The answer is that delay is only one aspect of performance, another important one is packet loss. As link bandwidth increases, queuing delays decrease proportionally. So if you’re using your 10 Mbps link with average 500 byte packets at 98% capacity, you’ll generally have a 49-packet queue. (queue = utilization / (1 – utilization)) Our 500 byte packets are transmitted at 0.4 ms intervals, so that makes for a 19.6 ms queuing delay.
So now we increase our link speed to 100 Mbps, but for some strange reason this link is also used at 98%. So the average queue size is still 49 packets, but it now only takes 0.04 ms to transmit one packet, so the queuing delay is only 1.96 ms on average.
As you can see, as bandwidth increases, queuing delays become irrelevant. To achieve even 1 ms queuing delay (that’s only 120 miles extra fiber) at 10 Gbps you need an average queue size of 833 even with 1500-byte packets. For this, you need a link utilization of almost 99.9%.
However, due to IP’s bursty nature the queue size is quite variable. If there is enough buffer space to accommodate whatever queue size that may be required due to bursts, this means you get a lot of jitter. (And, at 10 Gbps, expensive routers, because this memory needs to be FAST.) On the other hand, if the buffer space fills up but packets keep coming in faster than they can be transmitted, packets will have to be dropped. As explained by others, this leads to undesired behavior such as TCP congestion synchronization when packets from different sessions are dropped and poor TCP performance when several packets from the same session are dropped. So it’s important to avoid these “tail drops”, hence the need for creative queuing techniques.

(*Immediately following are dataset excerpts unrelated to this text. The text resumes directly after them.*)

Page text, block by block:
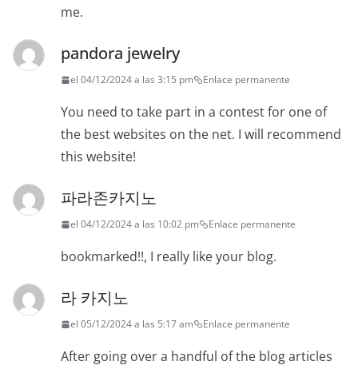
me.
pandora jewelry
el 04/12/2024 a las 3:15 pm Enlace permanente
You need to take part in a contest for one of
the best websites on the net. I will recommend
this website!
파라존카지노
el 04/12/2024 a las 10:02 pm Enlace permanente
bookmarked!!, I really like your blog.
라 카지노
el 05/12/2024 a las 5:17 am Enlace permanente
After going over a handful of the blog articles
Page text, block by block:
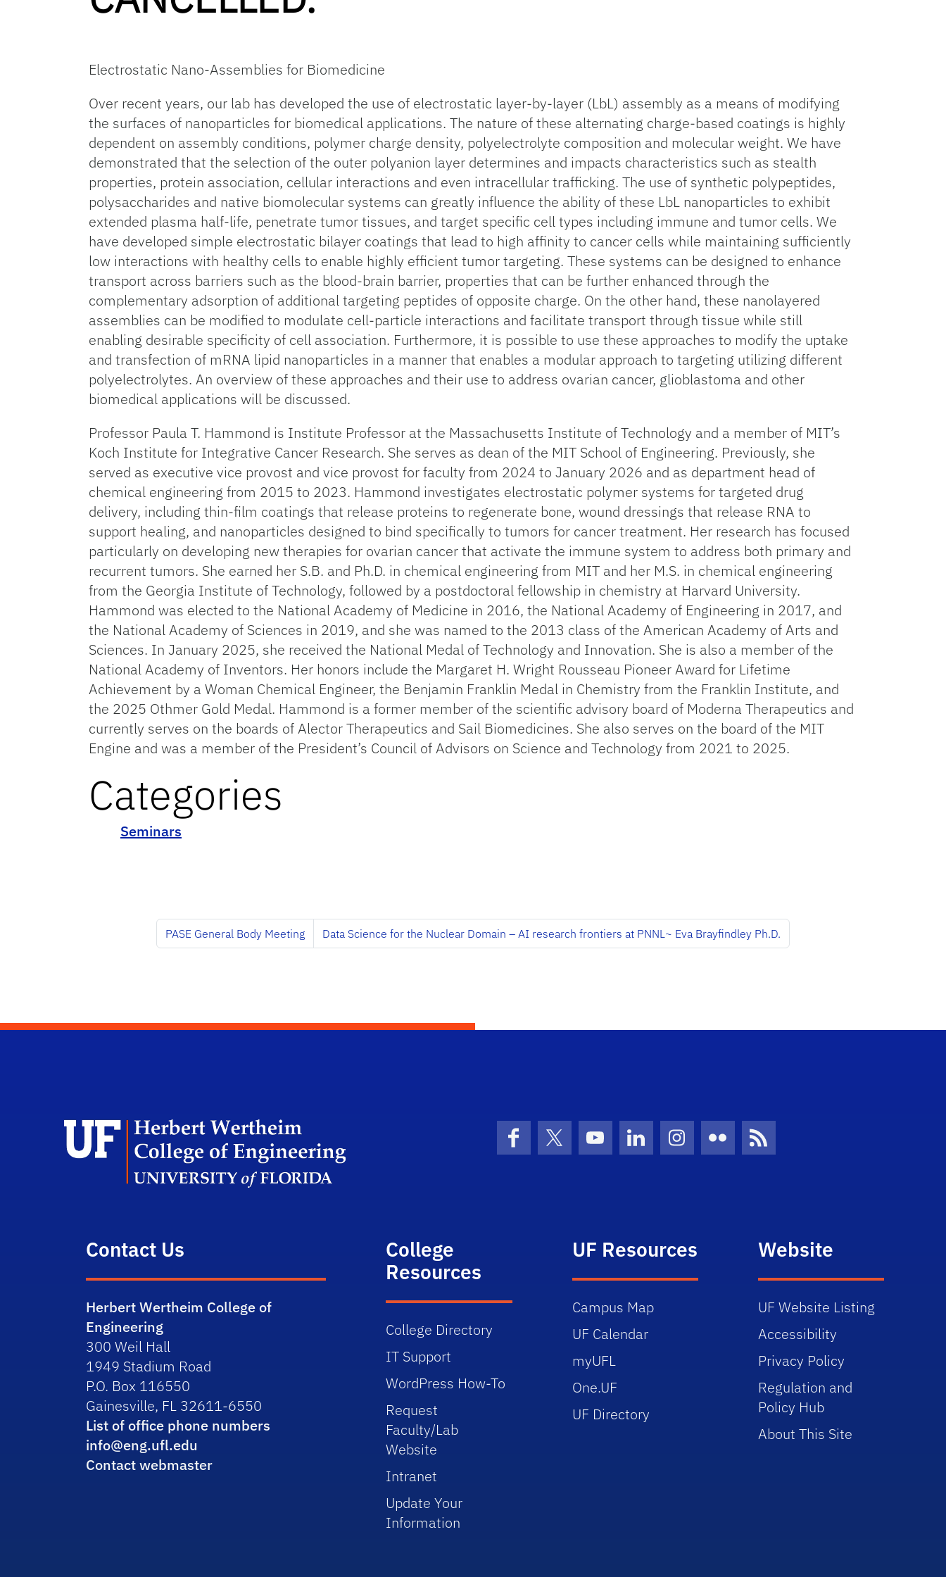
Electrostatic Nano-Assemblies for Biomedicine
Over recent years, our lab has developed the use of electrostatic layer-by-layer (LbL) assembly as a means of modifying
the surfaces of nanoparticles for biomedical applications. The nature of these alternating charge-based coatings is highly
dependent on assembly conditions, polymer charge density, polyelectrolyte composition and molecular weight. We have
demonstrated that the selection of the outer polyanion layer determines and impacts characteristics such as stealth
properties, protein association, cellular interactions and even intracellular trafficking. The use of synthetic polypeptides,
polysaccharides and native biomolecular systems can greatly influence the ability of these LbL nanoparticles to exhibit
extended plasma half-life, penetrate tumor tissues, and target specific cell types including immune and tumor cells. We
have developed simple electrostatic bilayer coatings that lead to high affinity to cancer cells while maintaining sufficiently
low interactions with healthy cells to enable highly efficient tumor targeting. These systems can be designed to enhance
transport across barriers such as the blood-brain barrier, properties that can be further enhanced through the
complementary adsorption of additional targeting peptides of opposite charge. On the other hand, these nanolayered
assemblies can be modified to modulate cell-particle interactions and facilitate transport through tissue while still
enabling desirable specificity of cell association. Furthermore, it is possible to use these approaches to modify the uptake
and transfection of mRNA lipid nanoparticles in a manner that enables a modular approach to targeting utilizing different
polyelectrolytes. An overview of these approaches and their use to address ovarian cancer, glioblastoma and other
biomedical applications will be discussed.
Professor Paula T. Hammond is Institute Professor at the Massachusetts Institute of Technology and a member of MIT’s
Koch Institute for Integrative Cancer Research. She serves as dean of the MIT School of Engineering. Previously, she
served as executive vice provost and vice provost for faculty from 2024 to January 2026 and as department head of
chemical engineering from 2015 to 2023. Hammond investigates electrostatic polymer systems for targeted drug
delivery, including thin-film coatings that release proteins to regenerate bone, wound dressings that release RNA to
support healing, and nanoparticles designed to bind specifically to tumors for cancer treatment. Her research has focused
particularly on developing new therapies for ovarian cancer that activate the immune system to address both primary and
recurrent tumors. She earned her S.B. and Ph.D. in chemical engineering from MIT and her M.S. in chemical engineering
from the Georgia Institute of Technology, followed by a postdoctoral fellowship in chemistry at Harvard University.
Hammond was elected to the National Academy of Medicine in 2016, the National Academy of Engineering in 2017, and
the National Academy of Sciences in 2019, and she was named to the 2013 class of the American Academy of Arts and
Sciences. In January 2025, she received the National Medal of Technology and Innovation. She is also a member of the
National Academy of Inventors. Her honors include the Margaret H. Wright Rousseau Pioneer Award for Lifetime
Achievement by a Woman Chemical Engineer, the Benjamin Franklin Medal in Chemistry from the Franklin Institute, and
the 2025 Othmer Gold Medal. Hammond is a former member of the scientific advisory board of Moderna Therapeutics and
currently serves on the boards of Alector Therapeutics and Sail Biomedicines. She also serves on the board of the MIT
Engine and was a member of the President’s Council of Advisors on Science and Technology from 2021 to 2025.
Categories
Seminars
PASE General Body Meeting Data Science for the Nuclear Domain – AI research frontiers at PNNL~ Eva Brayfindley Ph.D.
Herbert Wertheim College of Engineering
FacebookX (formerly Twitter)
YouTubeLinkedInInstagramFlickr News Feed
Contact Us
Herbert Wertheim College of
Engineering
300 Weil Hall
1949 Stadium Road
P.O. Box 116550
Gainesville, FL 32611-6550
List of office phone numbers
info@eng.ufl.edu
Contact webmaster
College
Resources
College Directory
IT Support
WordPress How-To
Request
Faculty/Lab
Website
Intranet
Update Your
Information
UF Resources
Campus Map
UF Calendar
myUFL
One.UF
UF Directory
Website
UF Website Listing
Accessibility
Privacy Policy
Regulation and
Policy Hub
About This Site
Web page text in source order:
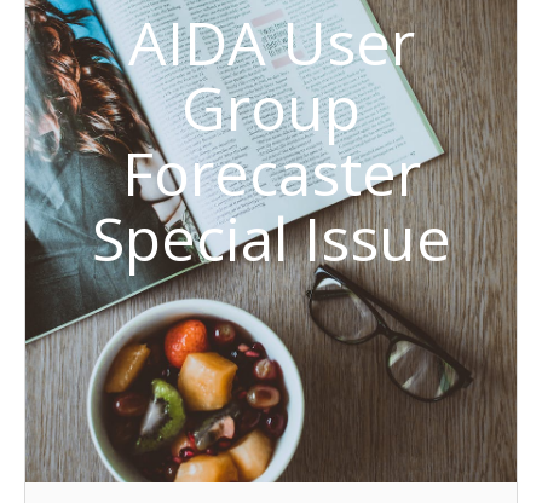
AIDA User
Group
Forecaster
Special Issue
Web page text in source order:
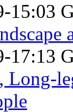
15:03
17:13
Long-
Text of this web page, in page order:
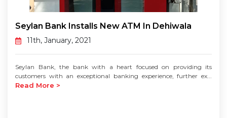
Seylan Bank Installs New ATM In Dehiwala
11th, January, 2021
Seylan Bank, the bank with a heart focused on providing its
customers with an exceptional banking experience, further ex...
Read More >
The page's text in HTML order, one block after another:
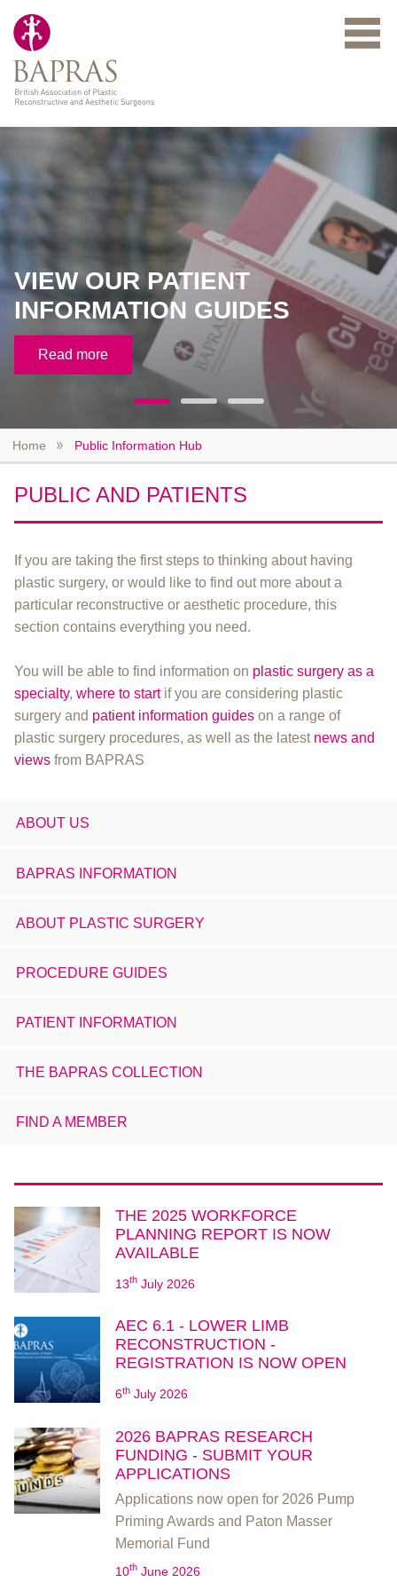
VIEW OUR PATIENT
INFORMATION GUIDES
Read more
Home Public Information Hub
PUBLIC AND PATIENTS
If you are taking the first steps to thinking about having
plastic surgery, or would like to find out more about a
particular reconstructive or aesthetic procedure, this
section contains everything you need.
You will be able to find information on plastic surgery as a
specialty, where to startif you are considering plastic
surgery and patient information guides on a range of
plastic surgery procedures, as well as the latest news and
views from BAPRAS
ABOUT US
BAPRAS INFORMATION
ABOUT PLASTIC SURGERY
PROCEDURE GUIDES
PATIENT INFORMATION
THE BAPRAS COLLECTION
FIND A MEMBER
THE 2025 WORKFORCE
PLANNING REPORT IS NOW
AVAILABLE
13th July 2026
AEC 6.1 - LOWER LIMB
RECONSTRUCTION -
REGISTRATION IS NOW OPEN
6th July 2026
2026 BAPRAS RESEARCH
FUNDING - SUBMIT YOUR
APPLICATIONS
Applications now open for 2026 Pump
Priming Awards and Paton Masser
Memorial Fund
10th June 2026
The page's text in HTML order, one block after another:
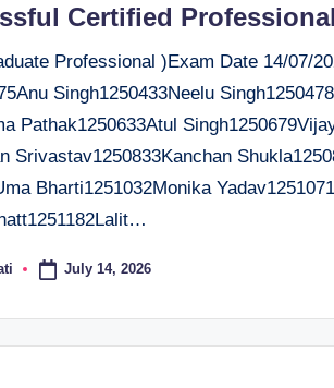
Certified Professional
Professional )Exam Date 14/07/
Singh1250433Neelu
Pathak1250633Atul
Srivastav1250833Kanchan
Bharti1251032Monika
July 14, 2026

However, at high speeds you really don’t want to think about this too much. In most cases, your best bet is RED (random early detect/drop) which gradually drops more and more packets as the queue fills up (important: you need to have enough buffer space or you still get excessive tail drops!) so TCP sessions are throttled back gradually rather than traumatically. Also, the most aggressive TCP sessions are the most likely to see dropped packets. With weighted RED some traffic gets a free pass up to a point, so that’s nice if you need QoS “guarantees”. (W)RED is great because it’s not computationally expensive and only needs some enqueuing logic but no dequeuing logic.